-------- Extracted entries --------
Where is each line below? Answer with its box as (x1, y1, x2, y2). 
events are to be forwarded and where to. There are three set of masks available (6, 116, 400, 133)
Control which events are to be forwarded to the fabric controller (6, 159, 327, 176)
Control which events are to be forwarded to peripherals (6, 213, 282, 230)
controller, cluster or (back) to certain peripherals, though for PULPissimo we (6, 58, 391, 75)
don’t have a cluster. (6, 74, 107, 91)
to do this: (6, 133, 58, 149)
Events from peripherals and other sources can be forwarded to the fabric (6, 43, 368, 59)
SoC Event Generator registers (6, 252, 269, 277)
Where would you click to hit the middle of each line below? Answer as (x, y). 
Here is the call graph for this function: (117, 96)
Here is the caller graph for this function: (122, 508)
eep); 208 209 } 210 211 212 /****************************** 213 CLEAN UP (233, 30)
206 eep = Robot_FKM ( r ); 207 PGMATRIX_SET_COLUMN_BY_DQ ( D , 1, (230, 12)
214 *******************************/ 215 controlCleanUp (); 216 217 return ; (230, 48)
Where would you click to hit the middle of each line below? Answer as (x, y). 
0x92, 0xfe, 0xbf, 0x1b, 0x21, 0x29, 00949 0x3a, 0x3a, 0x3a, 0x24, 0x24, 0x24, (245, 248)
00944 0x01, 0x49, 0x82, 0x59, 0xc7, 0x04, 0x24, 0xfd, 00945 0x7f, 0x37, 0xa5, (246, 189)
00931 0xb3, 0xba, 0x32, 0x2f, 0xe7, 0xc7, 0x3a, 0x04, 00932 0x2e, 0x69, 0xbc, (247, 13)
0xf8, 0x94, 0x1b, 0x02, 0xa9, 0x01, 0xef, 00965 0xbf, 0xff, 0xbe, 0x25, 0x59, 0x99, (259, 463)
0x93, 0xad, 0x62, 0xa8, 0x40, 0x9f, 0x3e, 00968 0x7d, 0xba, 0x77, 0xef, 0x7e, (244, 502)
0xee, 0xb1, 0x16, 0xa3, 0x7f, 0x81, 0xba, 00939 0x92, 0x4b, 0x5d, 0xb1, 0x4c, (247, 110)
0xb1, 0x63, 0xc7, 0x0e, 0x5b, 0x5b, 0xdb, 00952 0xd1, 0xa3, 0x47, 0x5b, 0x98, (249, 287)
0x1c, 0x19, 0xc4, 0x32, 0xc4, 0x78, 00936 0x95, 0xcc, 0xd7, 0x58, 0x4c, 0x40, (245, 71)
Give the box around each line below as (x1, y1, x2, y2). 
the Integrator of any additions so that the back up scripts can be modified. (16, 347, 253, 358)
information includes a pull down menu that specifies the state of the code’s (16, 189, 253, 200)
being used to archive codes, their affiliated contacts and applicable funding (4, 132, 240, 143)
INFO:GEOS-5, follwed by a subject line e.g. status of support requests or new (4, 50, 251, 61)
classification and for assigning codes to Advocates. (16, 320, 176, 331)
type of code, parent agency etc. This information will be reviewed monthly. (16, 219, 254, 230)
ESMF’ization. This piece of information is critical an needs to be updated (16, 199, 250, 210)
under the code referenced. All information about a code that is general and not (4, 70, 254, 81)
--------
## Exercise instructions
Quote the entire listing above exactly.

## Your response
Where is each line below? Answer with its box as (x1, y1, x2, y2). 
events are to be forwarded and where to. There are three set of masks available (6, 116, 400, 133)
Control which events are to be forwarded to the fabric controller (6, 159, 327, 176)
Control which events are to be forwarded to peripherals (6, 213, 282, 230)
controller, cluster or (back) to certain peripherals, though for PULPissimo we (6, 58, 391, 75)
don’t have a cluster. (6, 74, 107, 91)
to do this: (6, 133, 58, 149)
Events from peripherals and other sources can be forwarded to the fabric (6, 43, 368, 59)
SoC Event Generator registers (6, 252, 269, 277)
Where would you click to hit the middle of each line below? Answer as (x, y). 
Here is the call graph for this function: (117, 96)
Here is the caller graph for this function: (122, 508)
eep); 208 209 } 210 211 212 /****************************** 213 CLEAN UP (233, 30)
206 eep = Robot_FKM ( r ); 207 PGMATRIX_SET_COLUMN_BY_DQ ( D , 1, (230, 12)
214 *******************************/ 215 controlCleanUp (); 216 217 return ; (230, 48)
Where would you click to hit the middle of each line below? Answer as (x, y). 
0x92, 0xfe, 0xbf, 0x1b, 0x21, 0x29, 00949 0x3a, 0x3a, 0x3a, 0x24, 0x24, 0x24, (245, 248)
00944 0x01, 0x49, 0x82, 0x59, 0xc7, 0x04, 0x24, 0xfd, 00945 0x7f, 0x37, 0xa5, (246, 189)
00931 0xb3, 0xba, 0x32, 0x2f, 0xe7, 0xc7, 0x3a, 0x04, 00932 0x2e, 0x69, 0xbc, (247, 13)
0xf8, 0x94, 0x1b, 0x02, 0xa9, 0x01, 0xef, 00965 0xbf, 0xff, 0xbe, 0x25, 0x59, 0x99, (259, 463)
0x93, 0xad, 0x62, 0xa8, 0x40, 0x9f, 0x3e, 00968 0x7d, 0xba, 0x77, 0xef, 0x7e, (244, 502)
0xee, 0xb1, 0x16, 0xa3, 0x7f, 0x81, 0xba, 00939 0x92, 0x4b, 0x5d, 0xb1, 0x4c, (247, 110)
0xb1, 0x63, 0xc7, 0x0e, 0x5b, 0x5b, 0xdb, 00952 0xd1, 0xa3, 0x47, 0x5b, 0x98, (249, 287)
0x1c, 0x19, 0xc4, 0x32, 0xc4, 0x78, 00936 0x95, 0xcc, 0xd7, 0x58, 0x4c, 0x40, (245, 71)
Give the box around each line below as (x1, y1, x2, y2). 
the Integrator of any additions so that the back up scripts can be modified. (16, 347, 253, 358)
information includes a pull down menu that specifies the state of the code’s (16, 189, 253, 200)
being used to archive codes, their affiliated contacts and applicable funding (4, 132, 240, 143)
INFO:GEOS-5, follwed by a subject line e.g. status of support requests or new (4, 50, 251, 61)
classification and for assigning codes to Advocates. (16, 320, 176, 331)
type of code, parent agency etc. This information will be reviewed monthly. (16, 219, 254, 230)
ESMF’ization. This piece of information is critical an needs to be updated (16, 199, 250, 210)
under the code referenced. All information about a code that is general and not (4, 70, 254, 81)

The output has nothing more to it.